What the 49ers would be getting with Higgins: Higgins proved ready as the next-man-up in what has become a long lineage of NFL-caliber Clemson wide receivers. The Oak Ridge, Tenn., native earned a starting role at Clemson’s marquee boundary position when he was a sophomore and never looked back. As quarterback Trevor Lawrence’s favorite down-field threat in 2019, Higgins’ yards-per-catch figure ranked 13th in the country in his final season with the Tigers. He is a former basketball player who could have played at the Division I level, making him a versatile athlete. He also blocked well for the Tigers. In finishing his Clemson career with 27 receiving touchdowns, Higgins tied a program record alongside a couple of Clemson wide receivers for whom things have worked out nicely at the next level: Kansas City’s Sammy Watkins and Houston’s DeAndre Hopkins. — Grace Raynor, Clemson beat writer

32. Kansas City Chiefs: Zach Baun, LB, Wisconsin

During last season, defensive tackle Chris Jones revealed that the Chiefs’ backup plan in 2017, had they not executed the historic trade to move up 17 spots to select superstar quarterback Patrick Mahomes, was to take the best linebacker available. This year’s draft could provide such an opportunity with the 32nd pick. The Chiefs are thin at the position entering this offseason and Baun has the skills to play in space.
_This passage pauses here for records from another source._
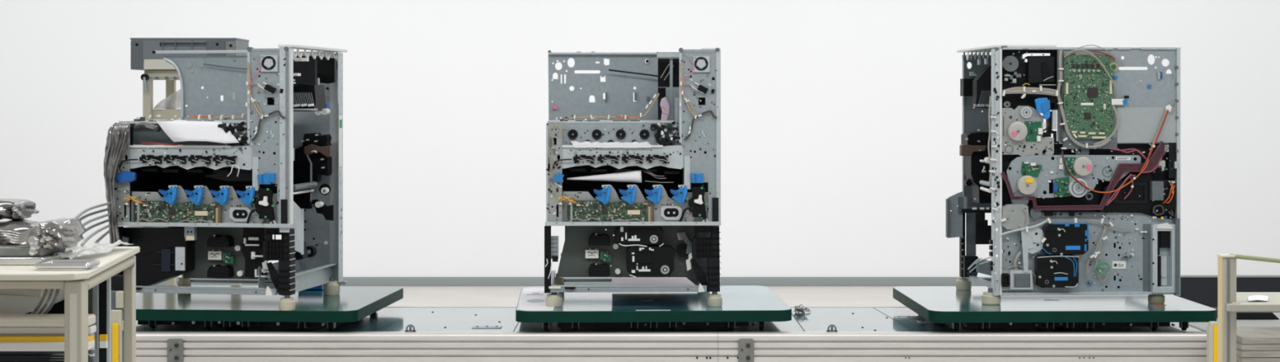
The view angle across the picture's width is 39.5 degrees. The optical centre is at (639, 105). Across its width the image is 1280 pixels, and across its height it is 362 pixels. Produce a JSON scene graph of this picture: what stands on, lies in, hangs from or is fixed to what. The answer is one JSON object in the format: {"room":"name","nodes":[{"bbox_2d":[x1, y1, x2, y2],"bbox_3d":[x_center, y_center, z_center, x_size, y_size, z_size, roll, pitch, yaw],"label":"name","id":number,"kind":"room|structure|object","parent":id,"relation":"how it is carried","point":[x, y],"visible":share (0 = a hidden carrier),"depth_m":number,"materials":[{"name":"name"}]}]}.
{"room":"factory floor","nodes":[
{"label":"factory floor","id":0,"kind":"room"},
{"bbox_2d":[0,0,1279,276],"bbox_3d":[0.000,-1.645,13.500,18.000,6.000,0.200,0,0,0],"label":"wall","id":1,"kind":"structure","parent":0,"point":[842,120],"depth_m":13.40,"materials":[{"name":"white paint"}]},
{"bbox_2d":[153,276,998,285],"bbox_3d":[0.000,1.321,13.392,18.000,0.068,0.016,0,0,0],"label":"baseboard","id":2,"kind":"structure","parent":1,"relation":"attached to","point":[352,281],"depth_m":13.38,"materials":[{"name":"grey"}]},
{"bbox_2d":[135,285,1173,305],"bbox_3d":[0.000,1.405,5.700,18.000,0.100,15.400,0,0,0],"label":"floor","id":3,"kind":"structure","parent":0,"point":[412,295],"depth_m":12.79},
{"bbox_2d":[0,246,139,361],"bbox_3d":[-1.865,0.855,4.135,1.371,1.000,0.730,0,0,0],"label":"work table","id":4,"kind":"object","parent":3,"relation":"on","point":[77,327],"visible":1,"depth_m":4.01,"materials":[{"name":"beige"}]},
{"bbox_2d":[0,354,64,359],"bbox_3d":[-1.940,0.574,4.205,1.221,0.024,0.390,0,0,0],"label":"shelf","id":5,"kind":"object","parent":4,"relation":"attached to","point":[2,357],"depth_m":4.01,"materials":[{"name":"grey"}]},
{"bbox_2d":[0,280,69,313],"bbox_3d":[-1.637,0.452,4.254,0.509,0.076,0.232,0,0,0],"label":"plastic tub","id":6,"kind":"object","parent":4,"relation":"on","point":[11,300],"visible":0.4,"depth_m":4.15,"materials":[{"name":"white plastic"}]},
{"bbox_2d":[0,198,85,265],"bbox_3d":[-1.431,0.285,4.113,0.280,0.139,0.306,0,0,0],"label":"cable bundle","id":7,"kind":"object","parent":4,"relation":"on","point":[24,242],"depth_m":4.01,"materials":[{"name":"metal"}]},
{"bbox_2d":[31,288,60,313],"bbox_3d":[-1.355,0.439,4.083,0.068,0.079,0.077,0,0,0],"label":"bundle","id":8,"kind":"object","parent":4,"relation":"on","point":[50,296],"visible":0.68,"depth_m":4.05,"materials":[{"name":"plastic"}]},
{"bbox_2d":[34,259,100,270],"bbox_3d":[-1.248,0.347,3.885,0.121,0.016,0.102,0,0,0],"label":"steel tray","id":9,"kind":"object","parent":4,"relation":"on","point":[49,264],"visible":1,"depth_m":3.84,"materials":[{"name":"silver metal"}]},
{"bbox_2d":[74,201,110,246],"bbox_3d":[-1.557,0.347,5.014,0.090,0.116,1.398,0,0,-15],"label":"bundle","id":10,"kind":"object","parent":4,"relation":"on","point":[83,211],"visible":0.59,"depth_m":5.05,"materials":[{"name":"grey plastic"}]},
{"bbox_2d":[52,239,133,259],"bbox_3d":[-1.298,0.340,4.229,0.079,0.017,0.425,0,0,0],"label":"clear plastic sheet","id":11,"kind":"object","parent":4,"relation":"on","point":[94,247],"visible":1,"depth_m":4.21,"materials":[{"name":"plastic"}]},
{"bbox_2d":[111,275,123,361],"bbox_3d":[-1.534,0.930,5.230,0.120,0.850,0.180,0,0,0],"label":"post","id":12,"kind":"object","parent":3,"relation":"on","point":[117,281],"visible":0.54,"depth_m":5.21,"materials":[{"name":"beige"}]},
{"bbox_2d":[140,58,241,285],"bbox_3d":[-1.812,0.582,7.470,0.540,1.546,0.380,0,0,0],"label":"display stand","id":13,"kind":"object","parent":3,"relation":"on","point":[159,68],"visible":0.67,"depth_m":7.32,"materials":[{"name":"beige metal"}]},
{"bbox_2d":[153,89,181,108],"bbox_3d":[-1.942,-0.029,7.335,0.134,0.083,0.061,0,0,0],"label":"clear plastic sheet","id":14,"kind":"object","parent":13,"relation":"on","point":[174,100],"visible":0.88,"depth_m":7.34,"materials":[{"name":"plastic"}]},
{"bbox_2d":[129,37,248,70],"bbox_3d":[-1.867,-0.213,7.428,0.433,0.130,0.305,0,0,0],"label":"metal bracket","id":15,"kind":"object","parent":13,"relation":"on","point":[141,48],"visible":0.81,"depth_m":7.28,"materials":[{"name":"grey metal"}]},
{"bbox_2d":[135,305,1206,361],"bbox_3d":[0.009,1.043,6.322,3.785,0.624,0.844,0,0,0],"label":"conveyor","id":16,"kind":"object","parent":3,"relation":"on","point":[392,333],"visible":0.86,"depth_m":5.92,"materials":[{"name":"metal"}]},
{"bbox_2d":[118,284,403,330],"bbox_3d":[-1.367,0.716,6.327,0.915,0.076,0.800,0,0,5],"label":"pallet","id":17,"kind":"object","parent":16,"relation":"on","point":[353,304],"visible":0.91,"depth_m":6.03,"materials":[{"name":"metal"}]},
{"bbox_2d":[115,44,347,310],"bbox_3d":[-1.446,0.238,6.208,0.772,0.883,0.620,0,0,9],"label":"chassis","id":18,"kind":"object","parent":17,"relation":"on","point":[198,211],"visible":0.98,"depth_m":6.01,"materials":[{"name":"metal"}]},
{"bbox_2d":[103,122,130,244],"bbox_3d":[-1.755,0.262,6.000,0.094,0.411,0.123,0,0,9],"label":"cable bundle","id":19,"kind":"object","parent":18,"relation":"hanging from","point":[117,139],"visible":0.95,"depth_m":5.95,"materials":[{"name":"plastic"}]},
{"bbox_2d":[156,120,239,142],"bbox_3d":[-1.504,0.087,6.020,0.379,0.076,0.194,0,0,9],"label":"paper sheet","id":20,"kind":"object","parent":18,"relation":"on","point":[176,130],"visible":0.96,"depth_m":5.94,"materials":[{"name":"white paper"}]},
{"bbox_2d":[119,120,302,123],"bbox_3d":[-1.493,0.055,6.233,0.470,0.006,0.490,0,0,9],"label":"metal rail","id":21,"kind":"object","parent":18,"relation":"attached to","point":[135,121],"depth_m":6.02,"materials":[{"name":"metal"}]},
{"bbox_2d":[233,209,248,217],"bbox_3d":[-1.332,0.361,5.938,0.050,0.026,0.006,0,0,9],"label":"socket","id":22,"kind":"object","parent":18,"relation":"attached to","point":[237,213],"depth_m":5.93,"materials":[{"name":"black plastic"}]},
{"bbox_2d":[515,284,791,330],"bbox_3d":[0.034,0.716,6.312,0.924,0.076,0.820,0,0,-2],"label":"pallet","id":23,"kind":"object","parent":16,"relation":"on","point":[742,304],"visible":0.89,"depth_m":5.99,"materials":[{"name":"metal"}]},
{"bbox_2d":[518,287,558,311],"bbox_3d":[-0.353,0.678,6.266,0.132,0.002,0.744,0,0,-2],"label":"sheet","id":24,"kind":"object","parent":23,"relation":"on","point":[533,299],"visible":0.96,"depth_m":6.18,"materials":[{"name":"white paper"}]},
{"bbox_2d":[544,47,722,306],"bbox_3d":[-0.018,0.238,6.265,0.630,0.883,0.583,0,0,-2],"label":"chassis","id":25,"kind":"object","parent":23,"relation":"on","point":[664,227],"depth_m":6.03,"materials":[{"name":"metal"}]},
{"bbox_2d":[566,169,641,182],"bbox_3d":[-0.121,0.239,6.036,0.255,0.044,0.045,0,0,-2],"label":"sheet","id":26,"kind":"object","parent":25,"relation":"in","point":[632,175],"visible":1,"depth_m":6.03,"materials":[{"name":"white paper"}]},
{"bbox_2d":[547,120,675,122],"bbox_3d":[-0.097,0.055,6.281,0.446,0.006,0.490,0,0,-2],"label":"metal rail","id":27,"kind":"object","parent":25,"relation":"attached to","point":[549,121],"depth_m":6.04,"materials":[{"name":"metal"}]},
{"bbox_2d":[611,276,695,284],"bbox_3d":[0.049,0.628,6.285,0.310,0.003,0.450,0,0,-2],"label":"tray","id":28,"kind":"object","parent":25,"relation":"on","point":[615,280],"depth_m":6.38,"materials":[{"name":"grey"}]},
{"bbox_2d":[664,208,678,216],"bbox_3d":[0.106,0.361,6.020,0.047,0.026,0.006,0,0,-2],"label":"socket","id":29,"kind":"object","parent":25,"relation":"attached to","point":[668,211],"depth_m":6.02,"materials":[{"name":"black plastic"}]},
{"bbox_2d":[793,304,810,315],"bbox_3d":[0.590,0.744,6.495,0.062,0.021,0.207,0,0,9],"label":"scraps","id":30,"kind":"object","parent":16,"relation":"on","point":[799,308],"visible":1,"depth_m":6.47,"materials":[{"name":"grey"}]},
{"bbox_2d":[893,285,1217,330],"bbox_3d":[1.436,0.716,6.305,0.968,0.076,0.820,0,0,-1],"label":"pallet","id":31,"kind":"object","parent":16,"relation":"on","point":[937,304],"visible":0.93,"depth_m":5.99,"materials":[{"name":"metal"}]},
{"bbox_2d":[946,44,1180,304],"bbox_3d":[1.526,0.236,6.353,0.820,0.887,0.613,0,0,-3],"label":"chassis","id":32,"kind":"object","parent":31,"relation":"on","point":[1089,213],"visible":1,"depth_m":6.10,"materials":[{"name":"metal"}]},
{"bbox_2d":[1014,275,1029,286],"bbox_3d":[1.303,0.597,6.070,0.048,0.038,0.010,0,0,-4],"label":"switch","id":33,"kind":"object","parent":32,"relation":"attached to","point":[1020,280],"depth_m":6.06,"materials":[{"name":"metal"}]},
{"bbox_2d":[1042,132,1051,137],"bbox_3d":[1.389,0.099,6.087,0.029,0.017,0.010,0,0,-4],"label":"socket","id":34,"kind":"object","parent":32,"relation":"attached to","point":[1044,134],"depth_m":6.08,"materials":[{"name":"black plastic"}]},
{"bbox_2d":[1045,111,1051,132],"bbox_3d":[1.401,0.055,6.101,0.014,0.071,0.020,0,0,-4],"label":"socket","id":35,"kind":"object","parent":32,"relation":"attached to","point":[1048,122],"depth_m":6.09,"materials":[{"name":"black plastic"}]},
{"bbox_2d":[1155,222,1172,228],"bbox_3d":[1.794,0.410,6.094,0.058,0.021,0.006,0,0,-3],"label":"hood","id":36,"kind":"object","parent":32,"relation":"attached to","point":[1163,225],"depth_m":6.09,"materials":[{"name":"white plastic"}]},
{"bbox_2d":[1206,320,1217,361],"bbox_3d":[1.706,0.999,5.320,0.100,0.711,0.120,0,0,0],"label":"post","id":37,"kind":"object","parent":3,"relation":"on","point":[1212,326],"visible":0.9,"depth_m":5.30,"materials":[{"name":"beige"}]},
{"bbox_2d":[1174,275,1279,306],"bbox_3d":[4.458,1.219,11.370,2.092,0.273,0.046,0,0,0],"label":"wall","id":38,"kind":"structure","parent":3,"relation":"on","point":[1201,289],"depth_m":11.35,"materials":[{"name":"black"}]},
{"bbox_2d":[1188,311,1279,331],"bbox_3d":[2.752,1.095,6.775,1.300,0.521,0.850,0,0,0],"label":"bench","id":39,"kind":"object","parent":3,"relation":"on","point":[1202,326],"visible":0.03,"depth_m":6.84,"materials":[{"name":"grey"}]},
{"bbox_2d":[1211,306,1279,319],"bbox_3d":[2.383,0.818,7.029,0.227,0.033,0.162,0,0,0],"label":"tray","id":40,"kind":"object","parent":39,"relation":"on","point":[1240,315],"visible":0.3,"depth_m":6.95,"materials":[{"name":"grey"}]},
{"bbox_2d":[1217,253,1279,361],"bbox_3d":[1.573,0.846,4.310,0.349,0.978,0.460,0,0,0],"label":"stand","id":41,"kind":"object","parent":3,"relation":"on","point":[1230,301],"visible":1,"depth_m":4.28,"materials":[{"name":"grey metal"}]},
{"bbox_2d":[1247,294,1268,300],"bbox_3d":[1.513,0.470,4.360,0.047,0.005,0.116,0,0,20],"label":"folded paper","id":42,"kind":"object","parent":41,"relation":"on","point":[1255,297],"visible":1,"depth_m":4.36,"materials":[{"name":"white paper"}]},
{"bbox_2d":[1236,326,1279,361],"bbox_3d":[2.209,1.042,5.740,0.631,0.627,0.280,0,0,0],"label":"stack","id":43,"kind":"object","parent":3,"relation":"on","point":[1254,344],"visible":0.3,"depth_m":5.61,"materials":[{"name":"beige"}]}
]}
As a senior at Wisconsin, Baun was a strong tackler and finished second in the Big Ten in both sacks (12.5) and tackles for loss (19.5). —Nate Taylor

What the Chiefs would be getting with Baun: Baun demonstrated tremendous progress in a short time to turn himself into a first-team All-America outside linebacker at Wisconsin. He missed the 2017 season after sustaining a torn Lisfranc ligament in his left foot and became a first-time starter as a redshirt junior in 2018. But his game really took off as a senior after outside linebacker teammate Andrew Van Ginkel became an NFL draft pick, leaving Baun as the only experienced player in his position group. Baun relied on his quickness and instincts to be a consistently disruptive force while showcasing his versatility in the run and pass game. His explosiveness and athleticism forced offensive tackles to make difficult split-second decisions when blocking him. His 12.5 sacks ranked third in a single season in school history, and he only appears to be scratching the surface of his talent. —Jesse Temple, Wisconsin beat writer

kccrow 04:00 PM 02-24-2020
These guys have some players rated waaaaaaaay higher than I do, but that's ok.

I've fallen in love with Baun as the pick for KC. Will be pounding that table the duration.